[PROMPT]:
You are to retype exactly the line with "case, we deal with computation bits—" and every line after it in the entries below.

(Records from a collection)

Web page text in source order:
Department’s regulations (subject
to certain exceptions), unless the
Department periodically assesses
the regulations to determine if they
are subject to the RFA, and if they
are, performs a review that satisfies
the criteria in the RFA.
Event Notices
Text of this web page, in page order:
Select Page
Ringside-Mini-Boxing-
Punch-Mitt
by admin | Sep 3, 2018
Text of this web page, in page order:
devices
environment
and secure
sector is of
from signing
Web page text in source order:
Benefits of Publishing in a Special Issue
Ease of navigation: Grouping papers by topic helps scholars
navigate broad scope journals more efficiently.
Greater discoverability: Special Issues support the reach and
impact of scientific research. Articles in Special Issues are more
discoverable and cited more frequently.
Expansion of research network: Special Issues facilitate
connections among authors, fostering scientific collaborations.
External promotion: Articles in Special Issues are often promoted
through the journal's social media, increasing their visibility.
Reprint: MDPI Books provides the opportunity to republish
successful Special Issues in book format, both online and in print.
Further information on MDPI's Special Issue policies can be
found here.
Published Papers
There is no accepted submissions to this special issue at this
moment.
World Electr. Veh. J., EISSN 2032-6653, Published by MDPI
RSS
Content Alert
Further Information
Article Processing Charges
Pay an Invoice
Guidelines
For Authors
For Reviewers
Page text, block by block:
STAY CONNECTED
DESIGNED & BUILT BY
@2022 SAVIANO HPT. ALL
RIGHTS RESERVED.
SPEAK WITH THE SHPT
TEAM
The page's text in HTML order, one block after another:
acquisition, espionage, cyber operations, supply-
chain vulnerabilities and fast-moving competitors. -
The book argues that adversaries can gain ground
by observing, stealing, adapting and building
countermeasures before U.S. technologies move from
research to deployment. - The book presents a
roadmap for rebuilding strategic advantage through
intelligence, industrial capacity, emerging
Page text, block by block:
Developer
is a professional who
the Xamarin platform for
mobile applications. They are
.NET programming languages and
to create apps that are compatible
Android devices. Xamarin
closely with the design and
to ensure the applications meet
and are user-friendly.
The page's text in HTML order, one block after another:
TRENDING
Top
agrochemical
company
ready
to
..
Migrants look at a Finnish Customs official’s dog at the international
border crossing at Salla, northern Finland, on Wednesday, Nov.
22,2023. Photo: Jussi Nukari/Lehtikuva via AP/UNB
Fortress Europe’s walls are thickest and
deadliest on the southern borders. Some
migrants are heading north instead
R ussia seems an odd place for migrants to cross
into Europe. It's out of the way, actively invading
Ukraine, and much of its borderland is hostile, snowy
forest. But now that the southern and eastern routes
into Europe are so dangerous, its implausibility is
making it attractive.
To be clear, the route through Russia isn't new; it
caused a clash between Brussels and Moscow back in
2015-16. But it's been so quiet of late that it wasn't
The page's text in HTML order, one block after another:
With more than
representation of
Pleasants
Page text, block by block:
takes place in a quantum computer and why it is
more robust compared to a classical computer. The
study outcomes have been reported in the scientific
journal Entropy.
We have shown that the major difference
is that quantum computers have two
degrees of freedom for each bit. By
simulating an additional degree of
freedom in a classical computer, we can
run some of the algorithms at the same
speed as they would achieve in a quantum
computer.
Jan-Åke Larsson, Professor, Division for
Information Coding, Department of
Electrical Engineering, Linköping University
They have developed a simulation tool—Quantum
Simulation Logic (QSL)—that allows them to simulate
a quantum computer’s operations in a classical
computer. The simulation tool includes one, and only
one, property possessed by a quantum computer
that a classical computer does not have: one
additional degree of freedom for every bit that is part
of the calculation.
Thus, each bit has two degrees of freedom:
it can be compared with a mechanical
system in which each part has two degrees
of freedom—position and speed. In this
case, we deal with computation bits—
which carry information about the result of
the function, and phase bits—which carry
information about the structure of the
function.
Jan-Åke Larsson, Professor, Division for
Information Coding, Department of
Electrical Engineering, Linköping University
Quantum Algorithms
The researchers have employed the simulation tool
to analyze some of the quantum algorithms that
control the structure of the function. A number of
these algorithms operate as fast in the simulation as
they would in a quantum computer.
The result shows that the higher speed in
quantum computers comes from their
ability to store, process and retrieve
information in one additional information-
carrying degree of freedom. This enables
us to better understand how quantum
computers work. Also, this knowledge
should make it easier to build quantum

[RESPONSE BELOW]:
case, we deal with computation bits—
which carry information about the result of
the function, and phase bits—which carry
information about the structure of the
function.
Jan-Åke Larsson, Professor, Division for
Information Coding, Department of
Electrical Engineering, Linköping University
Quantum Algorithms
The researchers have employed the simulation tool
to analyze some of the quantum algorithms that
control the structure of the function. A number of
these algorithms operate as fast in the simulation as
they would in a quantum computer.
The result shows that the higher speed in
quantum computers comes from their
ability to store, process and retrieve
information in one additional information-
carrying degree of freedom. This enables
us to better understand how quantum
computers work. Also, this knowledge
should make it easier to build quantum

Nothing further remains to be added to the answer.